La primera, nuestra cultura del porno. Ese porno brutal, sexista, que está en tu ordenador de forma gratuita, a golpe de clic. La última vez que ese tipo de porno se coló en mi pantalla sin que yo lo buscara fue cuando intenté comprarme un liguero vía internet. Lo cuento como ejemplo de lo omnipresente que es. En ese tipo de porno es normal ver imágenes de mujeres penetradas a través de todos sus orificios por varios hombres que se jalean los unos a los otros. Mujeres siempre pasivas, que se dejan hacer como marionetas. Y ese tipo de porno crea un imaginario colectivo que hace pensar que a las mujeres esas escenas les gustan, que las buscan.

Ese tipo de porno cosifica a las mujeres. Se las percibe como cosas sin iniciativa, sin palabras, sin emociones, sin sentimientos. Y por eso a una víctima no se la reconoce como tal. Porque no es una persona, sino una cosa que no siente.

Después está el mecanismo de «ilusión de invulnerabilidad», que se deriva de la acción de culpar a la víctima. Si lo haces crees que la víctima tiene algún tipo de responsabilidad y control en lo que pasó y que por lo tanto a ti no te pasará. La chica iba sola y borracha de noche, se paró a hablar con desconocidos... O sea, se lo buscaba. Pero yo no hago eso, jamás salgo sin acompañante, y no bebo. Por lo tanto no me va a pasar. 

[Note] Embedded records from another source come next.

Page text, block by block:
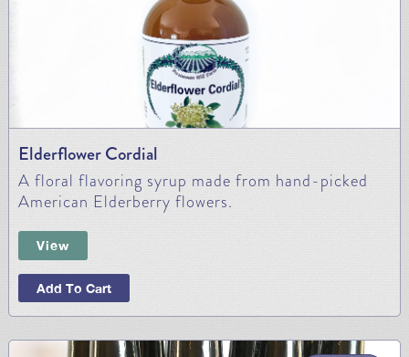
Elderflower Cordial
A floral flavoring syrup made from hand-picked
American Elderberry flowers.
View
Add To Cart

¿Cuál es la línea divisoria entre una violación y un acto sexual con alguien que va tan borracha como para no poner resistencia?

Quien piensa así olvida que muchas, la gran mayoría, de las violaciones no suceden en la calle ni el agresor es desconocido. No sabe que ella también puede ser violada, cualquier día de estos, por un amigo que vaya a su casa, por una pareja o expareja. Y que si a una chica que ha sido violada por cinco desconocidos en un portal no la han creído, jamás la creerán a ella. Porque solo era un hombre, porque era de día, porque era en su casa, porque ella le invitó a pasar.

La chica que duda del testimonio de la víctima puede ser mañana otra víctima. Una cifra. Una cifra más en ese 90% o 95% de mujeres que no denuncian su violación, porque saben que nadie creería su testimonio. 

Hace tres años, en Málaga, lo que en principio era una acusación por violación se convirtió en un procedimiento por denuncia falsa. Hubo muchas zonas de sombra en la historia. Los perjudicados renunciaron expresamente a la indemnización. ¿Por qué renunciaron a una indemnización que podría ser millonaria, dada la relevancia mediática que tuvo el caso? Fue sorprendente también que, siendo la media de intervalo denuncia- juicio en este país de casi un año, el juicio por denuncia falsa se tramitara de manera exprés. Se publicó que había un acuerdo entre las partes. 
La historia suena de nuevo a «culpemos a la víctima». Como hay fotos de ella con los chicos, como iba borracha, y como no se resistió a la agresión, no la violaron. Olvidando que ninguna mujer se resiste a una agresión si la perpetran cinco hombres, porque está en peligro su vida. Y que el hecho de que fuera borracha o se sacara fotos no prueba que quisiera sexo.

Pero, ¿cuál es la línea divisoria entre una violación y un acto sexual con una persona que va tan borracha como para no oponer resistencia? ? ¿Cuál es la línea divisoria entre «follar con una mujer,  grabarla sin que ella lo autorice, difundir las imágenes sin su consentimiento, robarle el bolso y el móvil y, por último, dejarla sola y a su suerte en un  descampado» y una violación?

Pues  la línea divisoria es el momento en que alguien te dice: si no firmas este acuerdo, te va a tocar pagar una indemnización altísima, porque nadie te va a creer. 

Porque la gente siempre culpa a la víctima.